Data points, fit logistic regression, contour plot of fraction misclassified

Firstly note that this is a piecewise constant function! The fraction of samples which are incorrectly classified doesn’t change when you vary the parameters unless you pass over one of the sharp lines between different regions. So the gradient of this function is zero everywhere it is defined! It is not a good candidate for minimization using gradient descent. Minimizing a generic piecewise constant function is going to have to be, essentially, trial and error.

Finally note that logistic regression does not minimize the fraction misclassified! In fact, it doesn't even really make sense to talk about that without a decision threshold already in mind.

To summarize:

When we are fitting our model we want the model we get to accurately model the probability as a function of the features. We fit this by maximizing likelihood, which is equivalent to minimizing logistic loss. This minimization function is smooth as a function of the parameters, and so can be minimized using numerical analysis techniques.

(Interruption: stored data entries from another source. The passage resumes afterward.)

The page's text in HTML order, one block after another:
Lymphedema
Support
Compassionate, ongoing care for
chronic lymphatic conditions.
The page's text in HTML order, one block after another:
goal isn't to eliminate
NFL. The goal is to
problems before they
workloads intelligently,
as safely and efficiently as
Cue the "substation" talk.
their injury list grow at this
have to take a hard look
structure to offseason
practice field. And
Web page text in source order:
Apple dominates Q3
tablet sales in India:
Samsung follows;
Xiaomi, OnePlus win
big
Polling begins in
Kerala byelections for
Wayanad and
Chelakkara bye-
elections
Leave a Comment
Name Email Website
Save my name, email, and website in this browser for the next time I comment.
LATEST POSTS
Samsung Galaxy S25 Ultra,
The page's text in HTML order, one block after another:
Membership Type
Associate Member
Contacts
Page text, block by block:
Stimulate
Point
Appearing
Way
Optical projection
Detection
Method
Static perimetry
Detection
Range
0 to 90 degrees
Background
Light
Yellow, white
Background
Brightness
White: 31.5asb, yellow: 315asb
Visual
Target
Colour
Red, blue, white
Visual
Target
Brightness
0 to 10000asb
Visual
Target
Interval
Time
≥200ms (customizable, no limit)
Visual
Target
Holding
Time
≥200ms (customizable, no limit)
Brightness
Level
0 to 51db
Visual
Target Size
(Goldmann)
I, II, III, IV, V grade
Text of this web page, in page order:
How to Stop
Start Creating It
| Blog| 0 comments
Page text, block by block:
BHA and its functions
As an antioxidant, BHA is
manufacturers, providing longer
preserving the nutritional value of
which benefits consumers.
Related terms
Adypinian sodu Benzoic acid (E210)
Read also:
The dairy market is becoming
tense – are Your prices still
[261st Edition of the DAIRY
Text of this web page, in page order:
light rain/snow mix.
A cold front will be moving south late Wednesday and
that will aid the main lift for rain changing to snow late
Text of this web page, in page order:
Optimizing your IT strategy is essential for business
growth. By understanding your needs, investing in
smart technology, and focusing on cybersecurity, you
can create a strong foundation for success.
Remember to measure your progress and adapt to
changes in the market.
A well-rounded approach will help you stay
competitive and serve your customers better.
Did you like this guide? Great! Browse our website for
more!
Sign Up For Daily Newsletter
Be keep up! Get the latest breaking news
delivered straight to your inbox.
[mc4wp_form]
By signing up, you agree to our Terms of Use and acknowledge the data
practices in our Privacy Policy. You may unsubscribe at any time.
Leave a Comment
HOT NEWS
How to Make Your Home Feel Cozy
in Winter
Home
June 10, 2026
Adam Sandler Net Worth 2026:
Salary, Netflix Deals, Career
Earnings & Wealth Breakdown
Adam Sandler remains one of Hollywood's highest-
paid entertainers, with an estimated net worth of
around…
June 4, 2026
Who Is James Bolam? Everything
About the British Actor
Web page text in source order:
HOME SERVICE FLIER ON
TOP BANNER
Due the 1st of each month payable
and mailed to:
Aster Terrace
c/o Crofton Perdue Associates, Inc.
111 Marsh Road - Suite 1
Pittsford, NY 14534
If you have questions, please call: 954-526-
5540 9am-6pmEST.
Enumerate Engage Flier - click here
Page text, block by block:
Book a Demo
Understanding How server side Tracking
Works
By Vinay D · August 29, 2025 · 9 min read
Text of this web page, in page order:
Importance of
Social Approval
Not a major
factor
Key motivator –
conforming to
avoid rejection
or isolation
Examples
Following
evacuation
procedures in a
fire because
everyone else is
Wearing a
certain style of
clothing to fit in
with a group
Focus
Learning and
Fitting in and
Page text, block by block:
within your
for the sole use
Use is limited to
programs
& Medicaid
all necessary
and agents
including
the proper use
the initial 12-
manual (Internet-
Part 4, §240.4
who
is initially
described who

We cannot discuss model accuracy until we have also implemented a decision rule: how do we take these probabilities and convert them into predictions? This is not part of modeling. The decision we make will depend on our use case (Is the decision expensive or cheap? What are the costs of misclassification both ways?). If we did attempt to "fit" the model to maximize accuracy we would run into a problem: the accuracy is a piecewise constant function of the parameters, so it is not amenable to minimization using any technique other than systematic search / trial and error.

Lastly: if all you are going to care about is classification accuracy, why even bother having a probability function at all? Just search for the cutoff value which gives you the best accuracy! In the multivariate case, just look for the hyperplane which best separates the data. You might be more interested in a SVM if this is your goal.